** DATA **

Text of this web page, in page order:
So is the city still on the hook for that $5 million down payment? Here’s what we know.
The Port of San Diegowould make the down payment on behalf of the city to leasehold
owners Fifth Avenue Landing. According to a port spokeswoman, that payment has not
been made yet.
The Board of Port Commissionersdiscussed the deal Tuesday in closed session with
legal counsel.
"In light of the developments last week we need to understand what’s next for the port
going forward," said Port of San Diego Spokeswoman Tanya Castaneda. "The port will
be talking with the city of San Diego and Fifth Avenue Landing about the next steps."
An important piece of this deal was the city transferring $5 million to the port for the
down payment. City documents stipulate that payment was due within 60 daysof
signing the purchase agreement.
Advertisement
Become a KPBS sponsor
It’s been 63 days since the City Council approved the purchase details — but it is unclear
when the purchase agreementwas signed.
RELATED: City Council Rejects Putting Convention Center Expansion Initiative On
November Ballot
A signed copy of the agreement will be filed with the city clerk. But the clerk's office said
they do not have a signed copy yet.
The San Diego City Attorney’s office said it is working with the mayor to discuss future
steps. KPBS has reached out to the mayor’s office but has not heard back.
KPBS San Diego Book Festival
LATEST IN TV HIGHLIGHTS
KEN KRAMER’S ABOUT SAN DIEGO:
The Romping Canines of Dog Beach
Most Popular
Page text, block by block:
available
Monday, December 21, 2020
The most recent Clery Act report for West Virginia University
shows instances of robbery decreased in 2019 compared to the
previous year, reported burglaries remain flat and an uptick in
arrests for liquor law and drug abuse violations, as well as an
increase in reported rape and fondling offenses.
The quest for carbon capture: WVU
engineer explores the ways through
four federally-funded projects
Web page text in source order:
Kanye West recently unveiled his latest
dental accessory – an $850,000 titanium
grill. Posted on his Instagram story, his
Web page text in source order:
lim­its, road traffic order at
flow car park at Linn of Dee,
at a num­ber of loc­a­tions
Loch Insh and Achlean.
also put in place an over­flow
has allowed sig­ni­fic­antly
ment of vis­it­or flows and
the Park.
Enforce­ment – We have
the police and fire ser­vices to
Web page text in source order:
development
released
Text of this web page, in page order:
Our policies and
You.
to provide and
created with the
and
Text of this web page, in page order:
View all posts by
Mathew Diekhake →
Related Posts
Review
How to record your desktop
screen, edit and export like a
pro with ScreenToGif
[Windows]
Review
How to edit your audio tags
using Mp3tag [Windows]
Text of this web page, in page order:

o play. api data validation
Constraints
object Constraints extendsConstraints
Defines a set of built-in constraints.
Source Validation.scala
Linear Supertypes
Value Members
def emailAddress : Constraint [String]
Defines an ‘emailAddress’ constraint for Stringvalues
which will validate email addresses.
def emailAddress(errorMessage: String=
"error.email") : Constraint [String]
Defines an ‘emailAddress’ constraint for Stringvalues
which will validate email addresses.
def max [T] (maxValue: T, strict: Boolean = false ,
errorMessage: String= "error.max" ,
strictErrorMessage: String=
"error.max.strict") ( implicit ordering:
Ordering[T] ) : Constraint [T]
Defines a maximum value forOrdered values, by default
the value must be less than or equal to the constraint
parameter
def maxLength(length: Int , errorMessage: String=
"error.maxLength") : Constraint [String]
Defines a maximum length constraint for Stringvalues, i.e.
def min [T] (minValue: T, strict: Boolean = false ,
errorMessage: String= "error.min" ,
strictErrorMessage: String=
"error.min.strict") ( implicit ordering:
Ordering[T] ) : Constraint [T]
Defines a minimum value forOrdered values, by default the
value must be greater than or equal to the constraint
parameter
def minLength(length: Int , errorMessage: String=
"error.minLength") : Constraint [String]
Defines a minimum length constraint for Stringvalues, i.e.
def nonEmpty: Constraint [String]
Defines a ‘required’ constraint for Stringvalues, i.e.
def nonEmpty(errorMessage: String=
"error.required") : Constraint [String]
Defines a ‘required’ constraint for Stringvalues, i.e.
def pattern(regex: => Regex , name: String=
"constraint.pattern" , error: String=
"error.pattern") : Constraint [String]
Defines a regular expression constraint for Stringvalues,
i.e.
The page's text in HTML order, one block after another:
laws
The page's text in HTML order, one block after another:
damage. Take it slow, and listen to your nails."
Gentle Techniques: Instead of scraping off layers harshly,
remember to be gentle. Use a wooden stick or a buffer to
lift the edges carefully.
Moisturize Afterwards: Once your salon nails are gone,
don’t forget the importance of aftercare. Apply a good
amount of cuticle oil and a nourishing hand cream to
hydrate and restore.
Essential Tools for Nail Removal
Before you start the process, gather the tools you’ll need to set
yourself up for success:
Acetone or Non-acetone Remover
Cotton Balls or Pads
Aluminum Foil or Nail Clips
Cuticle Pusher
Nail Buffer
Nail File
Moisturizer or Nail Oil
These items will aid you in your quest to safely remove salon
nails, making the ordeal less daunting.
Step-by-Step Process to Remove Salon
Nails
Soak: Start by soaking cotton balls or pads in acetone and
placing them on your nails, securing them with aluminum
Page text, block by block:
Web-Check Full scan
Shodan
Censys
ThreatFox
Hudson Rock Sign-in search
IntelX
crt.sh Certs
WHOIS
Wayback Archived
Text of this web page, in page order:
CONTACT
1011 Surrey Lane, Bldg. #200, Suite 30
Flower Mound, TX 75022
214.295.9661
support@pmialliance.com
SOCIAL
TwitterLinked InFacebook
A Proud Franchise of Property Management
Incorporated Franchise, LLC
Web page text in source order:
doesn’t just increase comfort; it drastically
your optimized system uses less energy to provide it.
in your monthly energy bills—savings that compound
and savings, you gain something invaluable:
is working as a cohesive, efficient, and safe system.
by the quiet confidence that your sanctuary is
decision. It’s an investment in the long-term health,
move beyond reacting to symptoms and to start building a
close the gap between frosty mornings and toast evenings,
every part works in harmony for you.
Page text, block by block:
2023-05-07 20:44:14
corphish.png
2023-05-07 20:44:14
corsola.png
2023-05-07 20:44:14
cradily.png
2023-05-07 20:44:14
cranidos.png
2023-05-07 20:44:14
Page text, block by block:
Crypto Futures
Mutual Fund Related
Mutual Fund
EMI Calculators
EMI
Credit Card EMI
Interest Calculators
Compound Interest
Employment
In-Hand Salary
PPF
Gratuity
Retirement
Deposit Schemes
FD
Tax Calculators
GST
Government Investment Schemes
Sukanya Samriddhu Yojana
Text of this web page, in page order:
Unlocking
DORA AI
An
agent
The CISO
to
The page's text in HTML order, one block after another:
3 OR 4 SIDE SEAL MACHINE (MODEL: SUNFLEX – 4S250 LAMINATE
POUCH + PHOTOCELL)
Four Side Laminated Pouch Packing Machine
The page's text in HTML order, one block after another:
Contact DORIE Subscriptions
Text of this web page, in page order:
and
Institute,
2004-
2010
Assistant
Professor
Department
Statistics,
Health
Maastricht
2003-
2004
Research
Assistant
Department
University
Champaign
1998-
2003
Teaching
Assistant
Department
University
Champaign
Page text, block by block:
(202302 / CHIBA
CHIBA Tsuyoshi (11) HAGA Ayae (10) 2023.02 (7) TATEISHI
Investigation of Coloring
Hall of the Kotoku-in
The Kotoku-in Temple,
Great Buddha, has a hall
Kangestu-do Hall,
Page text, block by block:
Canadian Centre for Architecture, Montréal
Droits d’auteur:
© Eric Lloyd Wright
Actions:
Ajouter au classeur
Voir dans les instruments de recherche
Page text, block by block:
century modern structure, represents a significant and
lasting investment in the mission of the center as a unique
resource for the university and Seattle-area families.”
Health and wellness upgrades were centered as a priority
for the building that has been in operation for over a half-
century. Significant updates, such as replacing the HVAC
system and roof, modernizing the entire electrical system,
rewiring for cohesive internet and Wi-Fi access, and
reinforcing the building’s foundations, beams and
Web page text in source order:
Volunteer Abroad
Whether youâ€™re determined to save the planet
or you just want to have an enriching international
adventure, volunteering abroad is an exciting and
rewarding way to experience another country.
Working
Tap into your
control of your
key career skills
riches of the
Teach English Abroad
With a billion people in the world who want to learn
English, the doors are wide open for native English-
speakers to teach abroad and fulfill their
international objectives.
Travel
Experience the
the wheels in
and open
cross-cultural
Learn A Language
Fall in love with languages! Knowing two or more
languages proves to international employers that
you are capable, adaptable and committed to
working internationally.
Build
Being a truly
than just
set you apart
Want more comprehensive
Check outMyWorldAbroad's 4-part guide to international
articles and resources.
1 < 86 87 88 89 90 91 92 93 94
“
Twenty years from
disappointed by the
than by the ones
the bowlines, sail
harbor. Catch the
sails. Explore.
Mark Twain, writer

** EXERCISE GOAL **
Pull each line that includes the word "Council" out of the material above.

** TASK RESPONSE **
It’s been 63 days since the City Council approved the purchase details — but it is unclear
RELATED: City Council Rejects Putting Convention Center Expansion Initiative On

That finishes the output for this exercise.